I. INTRODUCTION 14
3. Rôle de la perception haptique pour le déplacement 44
3.1. Physiologie de l’appareil tactile humain 44
La peau est l’organe perceptif le plus étendu avec une surface comprise entre 1,8 m2 et 2,2m2 pour
un adulte. Elle possède une innervation afférente très riche, dont la densité varie beaucoup d'un territoire à l'autre. La face et les extrémités sont très richement innervées. Ces différences de densité en récepteurs, appelés mécanorécepteurs, sont à l'origine de la sensibilité différentielle selon les différentes parties du corps.
La sensibilité cutanée est impliquée lors de la pression, du toucher (sensibilité à la vitesse), de l’étirement et de la vibration de la peau. A cela s'ajoute la perception de la température issue de récepteurs dits thermo-‐algiques. Ces récepteurs sont localisés dans tout le corps sous la forme de minuscules corpuscules bulbaires, axiaux ou cylindriques.

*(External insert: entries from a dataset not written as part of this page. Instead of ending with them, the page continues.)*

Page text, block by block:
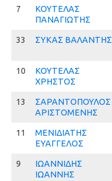
7
33
10
13
11
9
7
ΚΟΥΤΕΛΑΣ
ΠΑΝΑΓΙΩΤΗΣ
33 ΣΥΚΑΣ ΒΑΛΑΝΤΗΣ
10
ΚΟΥΤΕΛΑΣ
ΧΡΗΣΤΟΣ
13
ΣΑΡΑΝΤΟΠΟΥΛΟΣ
ΑΡΙΣΤΟΜΕΝΗΣ
11
ΜΕΝΙΔΙΑΤΗΣ
ΕΥΑΓΓΕΛΟΣ
9
ΙΩΑΝΝΙΔΗΣ
ΙΩΑΝΝΗΣ
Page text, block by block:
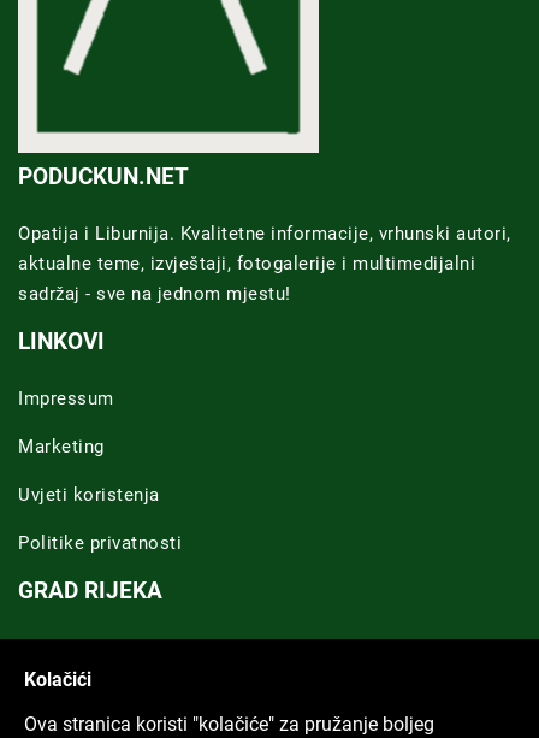
PODUCKUN.NET
Opatija i Liburnija. Kvalitetne informacije, vrhunski autori,
aktualne teme, izvještaji, fotogalerije i multimedijalni
sadržaj - sve na jednom mjestu!
LINKOVI
Impressum
Marketing
Uvjeti koristenja
Politike privatnosti
GRAD RIJEKA
Kolačići
Ova stranica koristi "kolačiće" za pružanje boljeg
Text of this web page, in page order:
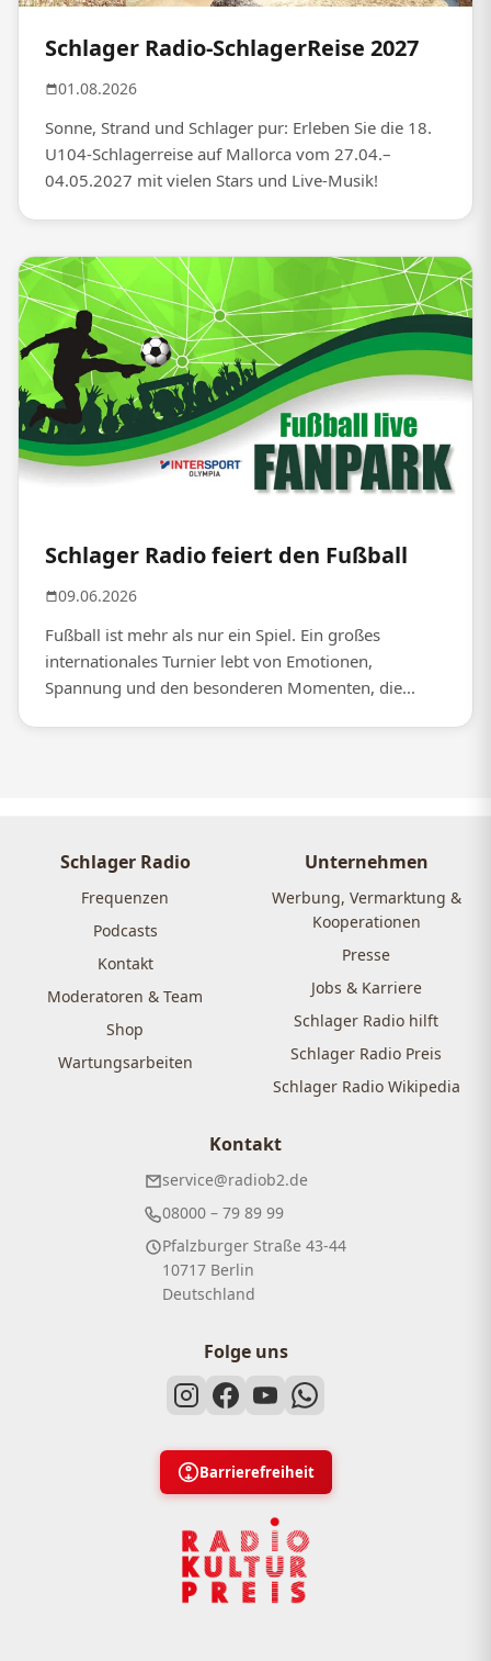
Schlager Radio-SchlagerReise 2027
01.08.2026
Sonne, Strand und Schlager pur: Erleben Sie die 18.
U104-Schlagerreise auf Mallorca vom 27.04.–
04.05.2027 mit vielen Stars und Live-Musik!
Schlager Radio feiert den Fußball
09.06.2026
Fußball ist mehr als nur ein Spiel. Ein großes
internationales Turnier lebt von Emotionen,
Spannung und den besonderen Momenten, die...
Schlager Radio
Frequenzen
Podcasts
Kontakt
Moderatoren & Team
Shop
Wartungsarbeiten
Unternehmen
Werbung, Vermarktung &
Kooperationen
Presse
Jobs & Karriere
Schlager Radio hilft
Schlager Radio Preis
Schlager Radio Wikipedia
Kontakt
service@radiob2.de
08000 – 79 89 99
Pfalzburger Straße 43-44
10717 Berlin
Deutschland
Folge uns
Barrierefreiheit
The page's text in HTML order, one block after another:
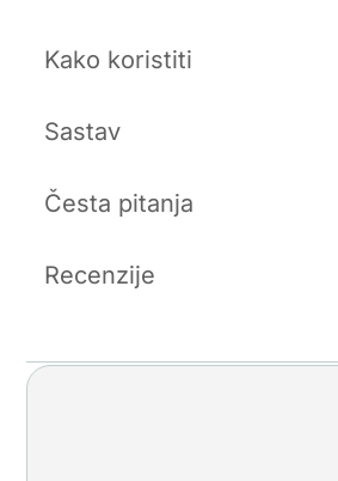
Kako koristiti
Sastav
Česta pitanja
Recenzije
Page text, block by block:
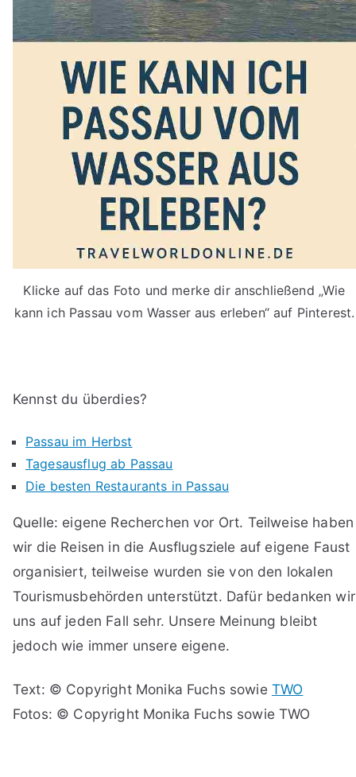
Klicke auf das Foto und merke dir anschließend „Wie
kann ich Passau vom Wasser aus erleben“ auf Pinterest.
Kennst du überdies?
Passau im Herbst
Tagesausflug ab Passau
Die besten Restaurants in Passau
Quelle: eigene Recherchen vor Ort. Teilweise haben
wir die Reisen in die Ausflugsziele auf eigene Faust
organisiert, teilweise wurden sie von den lokalen
Tourismusbehörden unterstützt. Dafür bedanken wir
uns auf jeden Fall sehr. Unsere Meinung bleibt
jedoch wie immer unsere eigene.
Text: © Copyright Monika Fuchs sowie TWO
Fotos: © Copyright Monika Fuchs sowie TWO
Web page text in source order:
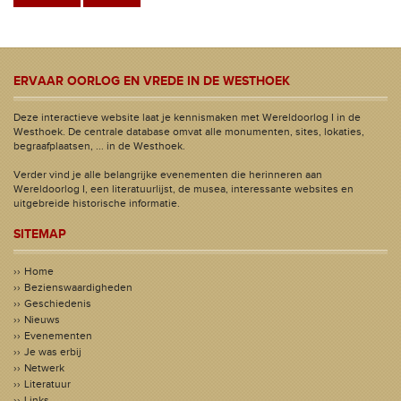
ERVAAR OORLOG EN VREDE IN DE WESTHOEK
Deze interactieve website laat je kennismaken met Wereldoorlog I in de
Westhoek. De centrale database omvat alle monumenten, sites, lokaties,
begraafplaatsen, ... in de Westhoek.
Verder vind je alle belangrijke evenementen die herinneren aan
Wereldoorlog I, een literatuurlijst, de musea, interessante websites en
uitgebreide historische informatie.
SITEMAP
Home
Bezienswaardigheden
Geschiedenis
Nieuws
Evenementen
Je was erbij
Netwerk
Literatuur
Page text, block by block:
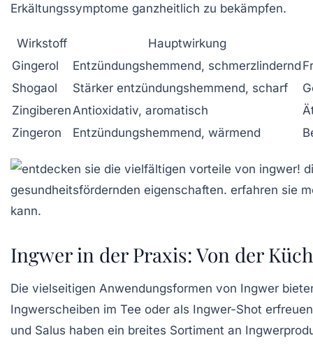
Erkältungssymptome ganzheitlich zu bekämpfen.
Wirkstoff
Hauptwirkung
Gingerol
Entzündungshemmend, schmerzlindernd
Shogaol
Stärker entzündungshemmend, scharf
Zingiberen Antioxidativ, aromatisch
Zingeron
Entzündungshemmend, wärmend
Ingwer in der Praxis: Von der
Die vielseitigen Anwendungsformen von Ingwer
Ingwerscheiben im Tee oder als Ingwer-Shot
und Salus haben ein breites Sortiment an

La sensibilité à la pression est mise en jeu par des appuis importants sur le revêtement cutané. Le sens tactile est au contraire le résultat d'un contact léger avec la peau, glabre ou pileuse. La sensibilité à la vibration répond à des variations de pression dans une gamme de fréquence de 30 à 1500 Hz. Ces qualités sont liées à la présence de récepteurs sensoriels différents dans l'épaisseur de la peau : épiderme, derme, hypoderme. On distingue cinq types de récepteurs cutanés mécaniques, dont la répartition varie selon que la peau est glabre ou pileuse, et selon l'épaisseur de la peau (voir Figure 5).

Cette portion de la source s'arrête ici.